• [EXERCISE]
The span to copy runs from the line containing "const [157, 83]" to the last line below. Copy it exactly, with nothing else.
╭─ MATERIAL PROVIDED
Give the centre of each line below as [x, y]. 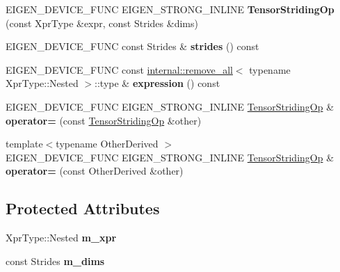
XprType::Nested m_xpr [61, 238]
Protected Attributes [83, 208]
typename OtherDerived [107, 144]
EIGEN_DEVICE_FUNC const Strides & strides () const [132, 46]
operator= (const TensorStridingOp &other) [104, 120]
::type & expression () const [157, 83]
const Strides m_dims [55, 261]
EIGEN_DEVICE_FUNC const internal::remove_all [119, 69]
╰─
• [RESPONSE TO THIS EXERCISE]
::type & expression () const [157, 83]
const Strides m_dims [55, 261]
EIGEN_DEVICE_FUNC const internal::remove_all [119, 69]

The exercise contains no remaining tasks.